Can’t figure this out. Of course the 2nd amendment, and the 20th and 6th whatever, cover all the states. Am I missing something? Will continue reading the thread and articles.
I don't know what that means
Absent incorporation, the Amendment would not have applied to the States.
============
[12] We therefore conclude that the right to keep and bear arms is deeply rooted in this Nations history and tradition.
Colonial revolutionaries, the Founders, and a host of commentators and lawmakers living during the first one hundred years of the Republic all insisted on the fundamental nature of the right.
It has long been regarded as the true palladium of liberty. Colonists relied on it to assert and to win their independence, and the victorious Union sought to prevent a recalcitrant South from abridging it less than a century later.
The crucial role this deeply rooted right has played in our birth and history compels us to recognize that it is indeed fundamental, that it is necessary to the Anglo-American conception of ordered liberty that we have inherited.17 We are therefore persuaded that the Due Process Clause of the Fourteenth Amendment incorporates the Second Amendment and applies it against the states and local governments
http://www.ca9.uscourts.gov/datastore/opinions/2009/04/20/0715763.pdf pg 29
Actually, it’s hard to believe the Ninth wrote this. Maybe their warm milk was spiked.

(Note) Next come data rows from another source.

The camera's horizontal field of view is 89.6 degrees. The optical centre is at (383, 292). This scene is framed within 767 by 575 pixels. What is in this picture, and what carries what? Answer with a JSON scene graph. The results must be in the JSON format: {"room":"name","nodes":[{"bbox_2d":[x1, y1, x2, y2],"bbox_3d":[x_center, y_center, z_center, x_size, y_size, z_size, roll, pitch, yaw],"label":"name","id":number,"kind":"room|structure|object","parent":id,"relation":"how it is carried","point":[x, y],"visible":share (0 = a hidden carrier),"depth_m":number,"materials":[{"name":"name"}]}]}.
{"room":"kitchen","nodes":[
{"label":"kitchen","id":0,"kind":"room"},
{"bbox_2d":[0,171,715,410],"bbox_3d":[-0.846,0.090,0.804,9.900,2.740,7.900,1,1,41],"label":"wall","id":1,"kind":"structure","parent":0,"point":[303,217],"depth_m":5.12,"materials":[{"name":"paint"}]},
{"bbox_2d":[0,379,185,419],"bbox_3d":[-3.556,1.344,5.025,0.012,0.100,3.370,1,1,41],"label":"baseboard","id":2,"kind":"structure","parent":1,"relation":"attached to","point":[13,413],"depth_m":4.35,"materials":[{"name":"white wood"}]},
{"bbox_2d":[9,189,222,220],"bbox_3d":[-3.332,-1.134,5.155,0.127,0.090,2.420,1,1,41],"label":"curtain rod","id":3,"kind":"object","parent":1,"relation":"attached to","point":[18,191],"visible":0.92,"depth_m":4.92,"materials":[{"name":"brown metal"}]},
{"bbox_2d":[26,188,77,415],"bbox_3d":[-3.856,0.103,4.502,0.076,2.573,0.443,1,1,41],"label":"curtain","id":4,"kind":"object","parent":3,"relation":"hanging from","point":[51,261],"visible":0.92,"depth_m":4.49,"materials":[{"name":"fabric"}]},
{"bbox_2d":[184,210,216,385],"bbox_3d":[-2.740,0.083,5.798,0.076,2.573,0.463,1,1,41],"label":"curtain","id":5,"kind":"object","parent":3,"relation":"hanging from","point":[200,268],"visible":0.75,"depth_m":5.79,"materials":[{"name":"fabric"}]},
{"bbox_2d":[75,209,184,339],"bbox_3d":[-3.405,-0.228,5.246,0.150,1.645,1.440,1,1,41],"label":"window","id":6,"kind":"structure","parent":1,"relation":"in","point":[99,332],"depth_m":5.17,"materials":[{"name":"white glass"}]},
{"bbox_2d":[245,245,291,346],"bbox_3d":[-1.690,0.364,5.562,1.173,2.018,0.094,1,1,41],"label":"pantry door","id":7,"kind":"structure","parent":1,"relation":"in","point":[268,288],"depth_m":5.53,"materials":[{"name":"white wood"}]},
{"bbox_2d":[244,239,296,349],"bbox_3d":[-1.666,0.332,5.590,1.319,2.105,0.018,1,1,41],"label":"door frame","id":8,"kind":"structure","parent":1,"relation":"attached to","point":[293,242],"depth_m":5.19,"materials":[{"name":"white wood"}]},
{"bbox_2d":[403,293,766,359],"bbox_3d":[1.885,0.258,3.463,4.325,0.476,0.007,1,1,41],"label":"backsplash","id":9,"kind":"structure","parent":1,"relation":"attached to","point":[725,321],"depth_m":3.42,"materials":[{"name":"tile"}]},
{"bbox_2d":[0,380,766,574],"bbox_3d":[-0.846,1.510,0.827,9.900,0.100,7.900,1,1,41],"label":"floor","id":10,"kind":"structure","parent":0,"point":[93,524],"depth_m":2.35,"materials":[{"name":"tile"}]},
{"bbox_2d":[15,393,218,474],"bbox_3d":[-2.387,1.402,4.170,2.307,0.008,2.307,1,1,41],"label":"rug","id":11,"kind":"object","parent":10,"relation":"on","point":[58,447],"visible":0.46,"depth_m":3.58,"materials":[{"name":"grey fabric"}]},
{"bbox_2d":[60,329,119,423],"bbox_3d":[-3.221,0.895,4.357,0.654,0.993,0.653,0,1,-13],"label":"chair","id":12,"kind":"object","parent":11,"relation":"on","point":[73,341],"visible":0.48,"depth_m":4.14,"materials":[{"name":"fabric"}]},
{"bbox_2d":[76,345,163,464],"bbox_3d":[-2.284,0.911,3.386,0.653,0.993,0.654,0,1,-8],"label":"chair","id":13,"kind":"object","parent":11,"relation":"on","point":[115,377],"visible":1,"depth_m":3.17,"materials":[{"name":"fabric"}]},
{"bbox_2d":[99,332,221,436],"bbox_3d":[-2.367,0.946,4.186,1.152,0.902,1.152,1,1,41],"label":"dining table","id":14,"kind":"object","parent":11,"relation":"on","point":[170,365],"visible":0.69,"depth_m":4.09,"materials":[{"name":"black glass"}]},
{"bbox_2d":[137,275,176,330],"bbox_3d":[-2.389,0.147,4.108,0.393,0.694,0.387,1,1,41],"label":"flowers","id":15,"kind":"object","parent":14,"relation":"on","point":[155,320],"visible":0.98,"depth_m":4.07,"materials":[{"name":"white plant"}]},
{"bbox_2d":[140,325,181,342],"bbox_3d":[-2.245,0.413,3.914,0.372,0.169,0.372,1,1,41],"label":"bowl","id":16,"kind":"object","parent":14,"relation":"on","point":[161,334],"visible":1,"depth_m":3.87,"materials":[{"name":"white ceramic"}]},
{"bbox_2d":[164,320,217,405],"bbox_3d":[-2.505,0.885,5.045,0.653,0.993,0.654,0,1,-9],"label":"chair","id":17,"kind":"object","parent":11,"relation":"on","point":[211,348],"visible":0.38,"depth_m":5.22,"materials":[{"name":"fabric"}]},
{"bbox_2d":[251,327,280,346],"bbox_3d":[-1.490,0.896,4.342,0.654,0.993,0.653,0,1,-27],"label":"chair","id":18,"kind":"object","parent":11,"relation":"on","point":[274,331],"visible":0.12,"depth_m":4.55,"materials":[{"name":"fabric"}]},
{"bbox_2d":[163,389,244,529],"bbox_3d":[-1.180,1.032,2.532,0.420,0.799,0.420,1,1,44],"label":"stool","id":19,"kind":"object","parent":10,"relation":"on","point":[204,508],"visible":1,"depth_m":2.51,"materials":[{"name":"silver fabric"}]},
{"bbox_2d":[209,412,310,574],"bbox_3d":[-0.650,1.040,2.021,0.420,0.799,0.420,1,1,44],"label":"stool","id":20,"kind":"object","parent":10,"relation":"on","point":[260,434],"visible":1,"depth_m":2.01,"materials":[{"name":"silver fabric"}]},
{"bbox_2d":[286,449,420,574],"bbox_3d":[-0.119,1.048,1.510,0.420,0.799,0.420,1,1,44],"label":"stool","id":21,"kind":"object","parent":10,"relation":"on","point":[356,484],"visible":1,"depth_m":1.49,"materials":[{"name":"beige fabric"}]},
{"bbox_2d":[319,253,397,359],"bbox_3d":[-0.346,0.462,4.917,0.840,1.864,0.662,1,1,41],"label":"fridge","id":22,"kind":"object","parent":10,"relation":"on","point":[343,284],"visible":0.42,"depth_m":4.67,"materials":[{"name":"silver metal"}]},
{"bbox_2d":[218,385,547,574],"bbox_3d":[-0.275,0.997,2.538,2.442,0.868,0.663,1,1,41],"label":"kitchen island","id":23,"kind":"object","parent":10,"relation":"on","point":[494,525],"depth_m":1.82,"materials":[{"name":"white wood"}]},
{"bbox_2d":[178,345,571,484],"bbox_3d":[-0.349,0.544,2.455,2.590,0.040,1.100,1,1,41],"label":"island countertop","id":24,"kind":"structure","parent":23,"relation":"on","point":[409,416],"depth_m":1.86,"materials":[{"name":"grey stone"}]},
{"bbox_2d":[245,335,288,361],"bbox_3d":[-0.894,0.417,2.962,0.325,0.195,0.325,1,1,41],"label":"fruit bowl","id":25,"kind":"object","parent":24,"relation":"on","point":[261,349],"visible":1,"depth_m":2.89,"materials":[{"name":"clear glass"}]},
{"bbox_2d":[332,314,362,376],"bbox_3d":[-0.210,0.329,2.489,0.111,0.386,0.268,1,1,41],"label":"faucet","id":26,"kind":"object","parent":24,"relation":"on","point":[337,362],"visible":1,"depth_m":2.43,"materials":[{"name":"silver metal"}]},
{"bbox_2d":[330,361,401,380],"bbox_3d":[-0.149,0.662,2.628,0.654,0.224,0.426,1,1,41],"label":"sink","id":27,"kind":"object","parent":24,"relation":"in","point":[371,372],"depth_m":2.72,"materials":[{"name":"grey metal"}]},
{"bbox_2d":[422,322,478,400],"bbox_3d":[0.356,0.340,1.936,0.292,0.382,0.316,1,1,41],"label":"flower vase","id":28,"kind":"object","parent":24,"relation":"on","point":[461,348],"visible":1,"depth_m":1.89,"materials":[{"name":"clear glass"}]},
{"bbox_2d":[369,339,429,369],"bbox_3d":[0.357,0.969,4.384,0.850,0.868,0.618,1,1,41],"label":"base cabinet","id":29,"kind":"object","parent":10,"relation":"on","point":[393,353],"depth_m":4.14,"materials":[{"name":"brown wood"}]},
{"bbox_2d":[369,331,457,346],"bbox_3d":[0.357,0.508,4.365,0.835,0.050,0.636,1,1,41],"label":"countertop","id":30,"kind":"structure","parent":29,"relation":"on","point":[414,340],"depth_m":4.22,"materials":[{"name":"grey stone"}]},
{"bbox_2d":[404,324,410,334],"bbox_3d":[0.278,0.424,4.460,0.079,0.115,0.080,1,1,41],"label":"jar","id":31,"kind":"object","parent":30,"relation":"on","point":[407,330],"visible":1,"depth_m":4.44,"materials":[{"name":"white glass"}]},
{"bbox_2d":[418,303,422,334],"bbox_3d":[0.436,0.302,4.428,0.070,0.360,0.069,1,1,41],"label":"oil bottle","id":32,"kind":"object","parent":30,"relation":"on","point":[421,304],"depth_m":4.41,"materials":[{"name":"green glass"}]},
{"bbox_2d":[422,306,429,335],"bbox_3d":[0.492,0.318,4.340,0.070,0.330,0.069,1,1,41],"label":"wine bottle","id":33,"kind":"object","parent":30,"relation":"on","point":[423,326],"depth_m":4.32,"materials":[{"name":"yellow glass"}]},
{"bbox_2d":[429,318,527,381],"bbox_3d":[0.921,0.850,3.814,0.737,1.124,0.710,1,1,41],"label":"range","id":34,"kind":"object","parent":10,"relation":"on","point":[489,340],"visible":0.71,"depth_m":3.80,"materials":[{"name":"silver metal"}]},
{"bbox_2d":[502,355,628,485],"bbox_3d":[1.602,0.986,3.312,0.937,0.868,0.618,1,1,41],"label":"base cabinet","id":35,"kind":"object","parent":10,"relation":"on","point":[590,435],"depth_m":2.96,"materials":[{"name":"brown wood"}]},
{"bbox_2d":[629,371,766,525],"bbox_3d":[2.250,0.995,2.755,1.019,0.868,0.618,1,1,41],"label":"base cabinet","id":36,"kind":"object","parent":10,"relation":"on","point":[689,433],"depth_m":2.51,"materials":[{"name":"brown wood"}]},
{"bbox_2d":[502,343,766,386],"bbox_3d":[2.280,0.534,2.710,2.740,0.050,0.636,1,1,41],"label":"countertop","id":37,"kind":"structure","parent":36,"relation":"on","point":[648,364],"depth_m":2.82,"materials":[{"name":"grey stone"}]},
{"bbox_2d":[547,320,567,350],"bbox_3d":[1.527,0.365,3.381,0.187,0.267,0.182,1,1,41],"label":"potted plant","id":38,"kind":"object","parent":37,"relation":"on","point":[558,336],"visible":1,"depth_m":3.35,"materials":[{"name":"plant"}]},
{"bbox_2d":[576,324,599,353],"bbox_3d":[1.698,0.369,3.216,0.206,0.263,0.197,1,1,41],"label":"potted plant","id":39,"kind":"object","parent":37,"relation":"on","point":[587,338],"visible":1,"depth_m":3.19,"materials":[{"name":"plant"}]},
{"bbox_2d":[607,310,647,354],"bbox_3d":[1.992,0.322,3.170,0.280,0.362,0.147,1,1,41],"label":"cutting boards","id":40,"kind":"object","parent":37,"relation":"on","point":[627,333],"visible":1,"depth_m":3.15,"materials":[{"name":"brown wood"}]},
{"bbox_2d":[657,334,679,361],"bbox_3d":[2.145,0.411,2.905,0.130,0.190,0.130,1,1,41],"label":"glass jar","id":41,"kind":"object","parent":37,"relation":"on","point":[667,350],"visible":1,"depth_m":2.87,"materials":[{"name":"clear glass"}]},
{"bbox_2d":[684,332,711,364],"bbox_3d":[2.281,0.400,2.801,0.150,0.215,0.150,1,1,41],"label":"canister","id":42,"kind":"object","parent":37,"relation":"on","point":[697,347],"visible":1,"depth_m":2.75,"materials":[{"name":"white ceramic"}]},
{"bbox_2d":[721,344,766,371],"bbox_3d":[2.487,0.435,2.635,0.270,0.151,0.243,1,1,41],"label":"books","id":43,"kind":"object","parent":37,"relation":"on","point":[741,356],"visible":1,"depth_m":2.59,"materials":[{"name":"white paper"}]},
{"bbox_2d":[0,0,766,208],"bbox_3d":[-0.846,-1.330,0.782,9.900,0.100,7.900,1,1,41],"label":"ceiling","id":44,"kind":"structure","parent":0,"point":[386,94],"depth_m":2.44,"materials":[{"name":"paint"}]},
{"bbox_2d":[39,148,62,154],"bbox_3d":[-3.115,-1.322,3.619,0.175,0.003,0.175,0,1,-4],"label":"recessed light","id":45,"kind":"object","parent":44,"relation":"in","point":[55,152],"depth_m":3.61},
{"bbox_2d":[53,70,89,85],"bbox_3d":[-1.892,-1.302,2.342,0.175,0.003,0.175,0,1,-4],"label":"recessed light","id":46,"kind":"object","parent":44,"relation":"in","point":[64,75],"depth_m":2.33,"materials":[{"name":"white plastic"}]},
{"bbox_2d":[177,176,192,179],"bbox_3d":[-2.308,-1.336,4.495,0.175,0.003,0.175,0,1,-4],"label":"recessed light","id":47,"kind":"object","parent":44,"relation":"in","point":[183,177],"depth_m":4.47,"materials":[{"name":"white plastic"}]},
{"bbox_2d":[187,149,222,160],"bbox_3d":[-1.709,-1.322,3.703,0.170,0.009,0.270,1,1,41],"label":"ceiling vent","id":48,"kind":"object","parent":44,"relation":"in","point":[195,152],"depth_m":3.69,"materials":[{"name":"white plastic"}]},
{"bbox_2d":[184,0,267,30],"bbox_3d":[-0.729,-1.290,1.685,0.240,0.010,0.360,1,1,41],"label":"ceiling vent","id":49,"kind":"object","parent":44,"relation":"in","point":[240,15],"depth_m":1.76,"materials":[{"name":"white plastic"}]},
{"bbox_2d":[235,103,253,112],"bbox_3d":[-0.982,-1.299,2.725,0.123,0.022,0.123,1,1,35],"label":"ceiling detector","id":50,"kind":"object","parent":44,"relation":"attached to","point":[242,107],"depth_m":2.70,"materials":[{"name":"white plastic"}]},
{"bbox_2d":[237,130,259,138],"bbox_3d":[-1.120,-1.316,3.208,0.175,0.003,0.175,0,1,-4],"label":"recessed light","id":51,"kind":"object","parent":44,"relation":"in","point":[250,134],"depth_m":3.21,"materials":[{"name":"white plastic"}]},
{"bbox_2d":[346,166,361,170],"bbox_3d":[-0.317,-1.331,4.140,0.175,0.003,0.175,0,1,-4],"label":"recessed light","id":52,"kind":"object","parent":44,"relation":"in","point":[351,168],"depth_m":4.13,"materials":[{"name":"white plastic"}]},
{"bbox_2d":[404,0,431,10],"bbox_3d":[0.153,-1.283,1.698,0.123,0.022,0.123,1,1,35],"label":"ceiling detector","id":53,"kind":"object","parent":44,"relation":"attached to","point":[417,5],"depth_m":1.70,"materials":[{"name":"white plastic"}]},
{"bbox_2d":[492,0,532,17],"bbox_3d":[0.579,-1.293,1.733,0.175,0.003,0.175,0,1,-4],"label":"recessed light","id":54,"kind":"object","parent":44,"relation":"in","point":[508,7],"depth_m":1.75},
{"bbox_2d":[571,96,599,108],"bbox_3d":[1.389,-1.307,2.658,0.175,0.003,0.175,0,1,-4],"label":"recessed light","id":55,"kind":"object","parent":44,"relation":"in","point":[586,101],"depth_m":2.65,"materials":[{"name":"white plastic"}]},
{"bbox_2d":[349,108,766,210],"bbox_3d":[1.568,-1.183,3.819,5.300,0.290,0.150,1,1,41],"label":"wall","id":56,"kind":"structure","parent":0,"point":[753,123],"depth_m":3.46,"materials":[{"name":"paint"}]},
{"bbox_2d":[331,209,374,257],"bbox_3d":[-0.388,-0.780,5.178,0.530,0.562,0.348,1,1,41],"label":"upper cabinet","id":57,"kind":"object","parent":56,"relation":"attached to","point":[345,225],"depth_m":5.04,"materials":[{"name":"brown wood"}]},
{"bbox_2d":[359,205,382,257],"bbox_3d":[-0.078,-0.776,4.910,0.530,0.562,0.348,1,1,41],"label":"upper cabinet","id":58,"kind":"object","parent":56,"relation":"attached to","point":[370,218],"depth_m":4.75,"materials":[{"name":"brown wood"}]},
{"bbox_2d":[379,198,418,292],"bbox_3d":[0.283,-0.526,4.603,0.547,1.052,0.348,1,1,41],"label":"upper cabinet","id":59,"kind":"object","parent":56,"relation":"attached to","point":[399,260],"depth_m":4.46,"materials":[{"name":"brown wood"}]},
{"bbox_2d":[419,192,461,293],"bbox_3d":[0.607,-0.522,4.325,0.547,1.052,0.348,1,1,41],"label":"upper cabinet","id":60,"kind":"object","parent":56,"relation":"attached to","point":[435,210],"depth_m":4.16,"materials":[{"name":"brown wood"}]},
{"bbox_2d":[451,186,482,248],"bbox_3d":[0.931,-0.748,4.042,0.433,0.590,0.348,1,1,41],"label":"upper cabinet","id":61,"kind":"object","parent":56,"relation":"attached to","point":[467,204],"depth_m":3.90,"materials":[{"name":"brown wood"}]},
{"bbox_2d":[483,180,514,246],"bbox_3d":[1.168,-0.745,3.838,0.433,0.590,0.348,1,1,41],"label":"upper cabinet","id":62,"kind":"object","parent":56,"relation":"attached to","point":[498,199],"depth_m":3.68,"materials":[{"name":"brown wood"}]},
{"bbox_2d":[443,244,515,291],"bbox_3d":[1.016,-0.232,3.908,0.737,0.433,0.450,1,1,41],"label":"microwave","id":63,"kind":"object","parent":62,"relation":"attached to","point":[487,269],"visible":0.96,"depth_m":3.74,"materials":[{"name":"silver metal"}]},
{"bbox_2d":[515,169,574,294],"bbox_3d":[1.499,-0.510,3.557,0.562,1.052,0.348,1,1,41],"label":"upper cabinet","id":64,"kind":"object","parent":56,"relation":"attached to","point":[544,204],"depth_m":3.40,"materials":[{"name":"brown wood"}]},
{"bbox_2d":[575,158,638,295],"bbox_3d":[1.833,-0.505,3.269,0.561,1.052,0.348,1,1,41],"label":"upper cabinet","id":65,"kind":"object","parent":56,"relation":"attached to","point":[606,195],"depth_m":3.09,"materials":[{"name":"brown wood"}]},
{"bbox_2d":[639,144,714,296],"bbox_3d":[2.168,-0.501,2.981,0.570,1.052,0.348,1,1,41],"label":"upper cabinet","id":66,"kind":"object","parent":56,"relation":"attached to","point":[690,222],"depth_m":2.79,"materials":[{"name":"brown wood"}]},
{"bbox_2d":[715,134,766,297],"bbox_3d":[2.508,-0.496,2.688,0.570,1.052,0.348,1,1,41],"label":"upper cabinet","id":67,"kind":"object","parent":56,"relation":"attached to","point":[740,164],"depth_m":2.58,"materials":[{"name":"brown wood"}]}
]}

Means that the states have to respect citizens’ RKBA, that the states have to obey the 2nd Amendment. (Perversely, the Supreme Court has required individual court cases to impose the Bill Of Rights on the states, per the 14th Amendment, one right at a time - and the 2nd hasn’t been so ruled on.)
:’)
“Incorporation” means that it falls under the 14th Amendment’s guarantee of citizens’ rights against the states, as well as against the federal government. IOW, Congress cannot infringe on the right of the people to keep and bear arms, and neither can states and localities.
Amazingly the appointees were Reagan, Clinton and Carter.
Yes: the Constitutional amendments, legally (thanks to perverse judicial history), do NOT apply to the states until the Supreme Court says they do - one right at a time.
NOTE: the 2nd Amendment is SELF-incorporated to all government entities at every level. It is MORE ABSOLUTE than the 1st Amendment, or any of the others, because it forbids not only CONGRESS, but ABNYONE from infringing on the 2nd Amendment. The 1st says “Congress shall make no law...”. The 2nd say “shall NOT be infringed!” Period!
ditto
This is very important.
Just about ever part of the Bill of Rights has been incorporated meaning that a court held that the right applied to state law [not just fed law].
Liberals do not want the second amendment to be incorporated so that states can continue to ban guns.
If the US Supreme Court affirms that the second amendment is incorporated [as they should do], then all state law will need to comply with it.
Actually, it's not: it's the same court that ruled (in Stewart) that a felon had the right to build & keep his own machineguns (if that's not "shall not be infringed", I don't know what is). Unfortunately it was effectively overturned by the Supreme Court in the extremely bizzare Raich case (to wit: the "interstate commerce" clause applies when someone reduces demand in illegal commerce - yes, you read that right).
Second Amendment incorporated against the states? Could somebody please translate the legalese?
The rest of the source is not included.